# Constructing an XChaCha20-Poly1305 Equivalent using FIPS-140 Primitives

I am playing around with the idea of modelling clustered data storage as a series of AEAD messages. XChaCha20-Poly1305 has nice properties for my intended design, as the ability to use random IVs decouples constructing AEAD messages from the state of the storage cluster. However FIPS compliant primitives would be a business requirement in a production implementation.

AES-GCM is the obvious first choice, however its 2^32 invocation limit for random IVs does not lend itself well to data storage. The total write throughput might be 100s of TiBs over the lifetime of a system. Having a global monotonic counter, like the FIPS specification suggests, is difficult to implement in my case. The architecture doesn't have a notion of a "secure global clock" (at least not one that wouldn't be vulnerable to Replay or Sybil attacks).

Is it possible to construct an AEAD Cipher with similar properties to XChaCha20-Poly1305 using only FIPS-140 primitives?

The properties I am interested in are:

• Single pass encryption.
• Hardware/FPGA implementation friendly.
• A nonce can be any random value. (No global state to track)
• A large upper bound on maximum invocations per key. (~2**50)
• The primitives are listed in the FIPS-140-3 standard.

I already have a scheme in mind, detailed below. I'm interested in feedback on how it could be improved, or if there would be a better alternative I've overlooked. I'm aware of AES-GCM-SIV, but who knows when, if ever that will become an approved function. An alternative could be AES-XTS + KMAC, however that would be quite resource intensive.

Scheme

Derive a random <Key, IV> pair for each AES-GCM invocation using a salt, and transmit the salt as part of the associated authenticated data.

State:
Let {M} be a pre-shared master key of at least 256 bits.
Let {S} be a randomly generated salt of at least 256 bits.
Let {I} be associated data relevant for generating the key.
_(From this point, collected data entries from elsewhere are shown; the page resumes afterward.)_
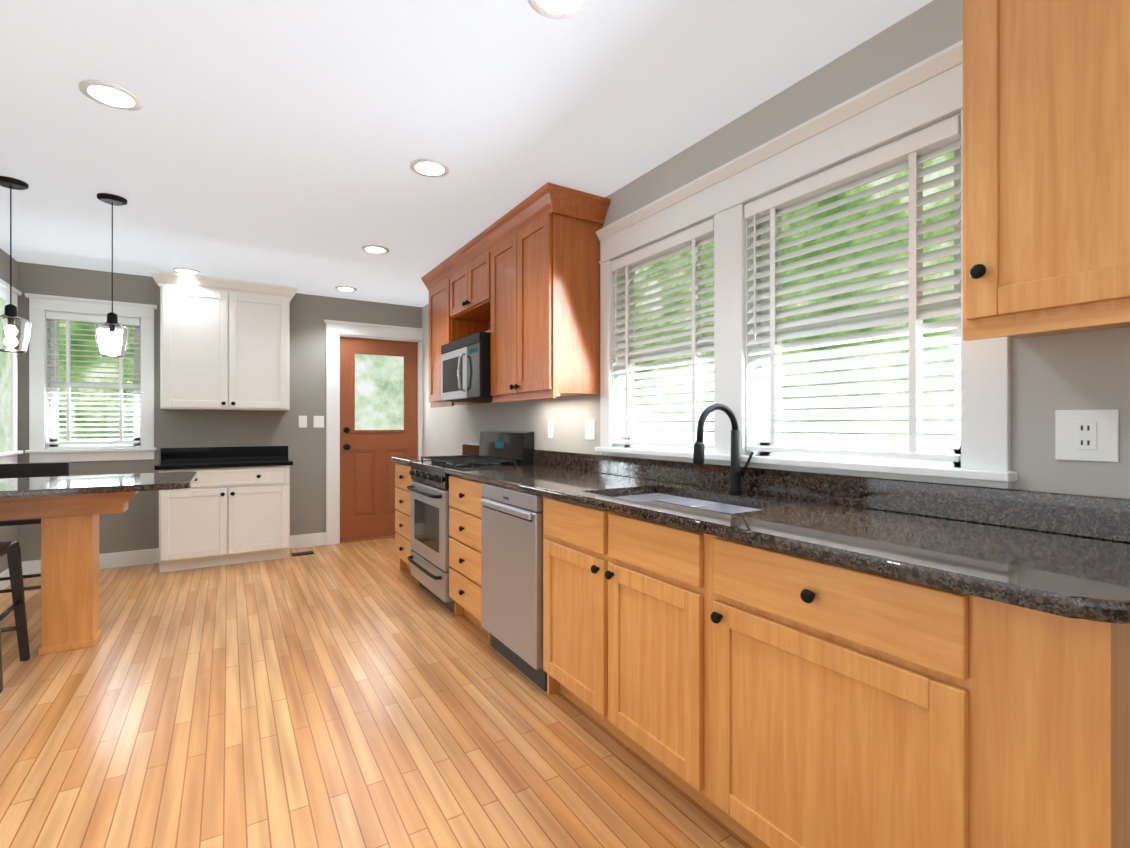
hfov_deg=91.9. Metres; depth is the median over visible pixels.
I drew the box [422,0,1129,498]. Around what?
wall
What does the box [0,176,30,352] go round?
pendant light
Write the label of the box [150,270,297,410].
upper cabinet
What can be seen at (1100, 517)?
backsplash
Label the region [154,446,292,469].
countertop
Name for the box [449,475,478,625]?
base cabinet
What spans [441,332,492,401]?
microwave
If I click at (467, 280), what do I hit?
upper cabinet
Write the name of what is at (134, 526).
wall
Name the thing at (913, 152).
window blind
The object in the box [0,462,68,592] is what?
bar stool
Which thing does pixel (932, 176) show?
foliage
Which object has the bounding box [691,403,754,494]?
faucet
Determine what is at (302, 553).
floor vent
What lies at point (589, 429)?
switch plate
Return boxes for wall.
[0,248,17,572]
[18,262,421,560]
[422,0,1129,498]
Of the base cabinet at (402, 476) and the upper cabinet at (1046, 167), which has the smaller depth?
the upper cabinet at (1046, 167)
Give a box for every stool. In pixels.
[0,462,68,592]
[0,541,29,692]
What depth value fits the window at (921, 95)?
2.00 m
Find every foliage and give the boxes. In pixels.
[59,321,133,438]
[635,151,953,435]
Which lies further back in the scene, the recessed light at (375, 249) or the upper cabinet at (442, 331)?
the upper cabinet at (442, 331)
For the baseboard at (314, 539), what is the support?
attached to the wall at (134, 526)
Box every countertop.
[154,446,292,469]
[391,455,459,466]
[444,463,1129,634]
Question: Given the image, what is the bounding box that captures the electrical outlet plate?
[1055,409,1118,461]
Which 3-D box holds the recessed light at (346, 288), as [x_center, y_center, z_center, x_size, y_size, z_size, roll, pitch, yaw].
[-2.034,-1.254,5.073,0.190,0.007,0.190,0,0,-32]
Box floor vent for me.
[291,551,313,555]
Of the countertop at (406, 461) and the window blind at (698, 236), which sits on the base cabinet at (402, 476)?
the countertop at (406, 461)
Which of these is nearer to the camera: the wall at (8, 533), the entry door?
the wall at (8, 533)
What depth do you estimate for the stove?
3.69 m
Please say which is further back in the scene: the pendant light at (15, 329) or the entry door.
the entry door
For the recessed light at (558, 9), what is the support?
in the ceiling
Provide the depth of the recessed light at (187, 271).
4.48 m
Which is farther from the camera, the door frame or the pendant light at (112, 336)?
the door frame
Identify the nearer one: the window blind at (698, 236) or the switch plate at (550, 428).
the window blind at (698, 236)
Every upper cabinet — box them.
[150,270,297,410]
[426,274,489,405]
[449,250,484,321]
[485,202,604,401]
[963,0,1129,340]
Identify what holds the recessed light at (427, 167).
in the ceiling
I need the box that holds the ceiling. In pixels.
[0,0,932,306]
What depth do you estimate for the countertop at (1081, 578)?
1.28 m
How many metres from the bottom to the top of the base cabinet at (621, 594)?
0.885 m
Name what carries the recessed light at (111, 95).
in the ceiling
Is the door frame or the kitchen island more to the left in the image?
the kitchen island
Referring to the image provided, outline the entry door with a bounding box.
[340,337,416,540]
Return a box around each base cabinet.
[154,446,292,571]
[395,463,410,569]
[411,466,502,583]
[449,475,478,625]
[479,483,506,643]
[540,495,698,803]
[699,535,1129,847]
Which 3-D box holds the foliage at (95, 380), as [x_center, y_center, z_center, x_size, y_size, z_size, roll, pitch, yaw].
[-5.029,-0.558,5.166,4.000,4.500,0.020,0,0,-32]
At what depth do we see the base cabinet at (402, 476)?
4.28 m
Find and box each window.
[0,279,156,463]
[595,40,1017,488]
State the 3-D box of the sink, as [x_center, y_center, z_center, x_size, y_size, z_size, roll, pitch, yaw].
[0.427,0.396,2.027,0.458,0.201,0.758,0,0,-32]
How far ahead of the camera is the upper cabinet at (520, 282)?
3.01 m
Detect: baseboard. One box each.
[0,561,21,589]
[22,548,158,574]
[290,532,325,548]
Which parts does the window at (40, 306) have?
window sash
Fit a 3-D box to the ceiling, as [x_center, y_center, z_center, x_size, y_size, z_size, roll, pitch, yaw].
[-0.896,-1.307,1.828,3.470,0.100,7.900,0,0,-32]
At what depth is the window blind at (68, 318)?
4.45 m
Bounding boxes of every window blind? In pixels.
[46,312,139,444]
[611,219,713,448]
[744,115,960,461]
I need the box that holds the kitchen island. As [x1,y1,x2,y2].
[0,471,196,654]
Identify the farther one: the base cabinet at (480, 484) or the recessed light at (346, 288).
the recessed light at (346, 288)
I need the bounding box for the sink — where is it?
[607,491,762,514]
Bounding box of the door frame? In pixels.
[324,319,422,544]
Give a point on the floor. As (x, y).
(365, 694)
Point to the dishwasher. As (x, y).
(512, 571)
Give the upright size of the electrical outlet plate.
0.125 m
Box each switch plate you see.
[299,416,306,427]
[314,416,323,427]
[548,420,553,437]
[585,419,594,439]
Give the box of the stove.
[407,430,533,611]
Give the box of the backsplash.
[463,443,1129,542]
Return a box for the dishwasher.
[481,483,546,691]
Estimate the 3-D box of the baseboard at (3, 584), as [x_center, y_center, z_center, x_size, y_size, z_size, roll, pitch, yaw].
[-2.237,1.130,1.001,0.019,0.125,7.600,0,0,-32]
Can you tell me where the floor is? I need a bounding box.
[0,537,751,847]
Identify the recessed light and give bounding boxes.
[79,80,142,110]
[173,268,200,274]
[335,286,356,291]
[361,245,388,253]
[410,158,449,176]
[528,0,589,18]
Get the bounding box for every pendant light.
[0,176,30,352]
[94,193,129,357]
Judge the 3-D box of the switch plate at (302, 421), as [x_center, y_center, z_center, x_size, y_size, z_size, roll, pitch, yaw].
[-2.533,-0.022,5.278,0.072,0.116,0.008,0,0,-32]
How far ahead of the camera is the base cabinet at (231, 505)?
4.60 m
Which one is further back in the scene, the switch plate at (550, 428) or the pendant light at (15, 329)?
the switch plate at (550, 428)
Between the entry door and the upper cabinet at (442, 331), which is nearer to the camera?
the upper cabinet at (442, 331)
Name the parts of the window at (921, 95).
window sash, window sash
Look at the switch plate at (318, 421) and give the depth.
5.35 m
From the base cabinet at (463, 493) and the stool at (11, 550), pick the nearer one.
the stool at (11, 550)
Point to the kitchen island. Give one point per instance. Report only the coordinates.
(67, 510)
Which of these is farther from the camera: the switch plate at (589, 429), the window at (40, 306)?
the window at (40, 306)
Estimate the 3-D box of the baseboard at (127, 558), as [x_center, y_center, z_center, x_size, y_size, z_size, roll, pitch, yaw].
[-3.839,1.130,4.466,0.870,0.125,0.019,0,0,-32]
May be empty.
Let {P} be the plaintext message to encrypt.
Let {AAD} be associated data to interpret the ciphertext message.
Let {KDF} be a key derivation function listed in NIST SP 800-56C.
Let {ENC} be a FIPS-140 compliant AES-GCM encrypt function.
Let {DEC} be a FIPS-140 compliant AES-GCM decrypt function.
Let {AUTH} be a FIPS-140 compliant AES-GCM authentication check function.
Let {C} be the ciphertext.
Let {T} be the authentication tag.
Let {MSG} be the final AEAD message.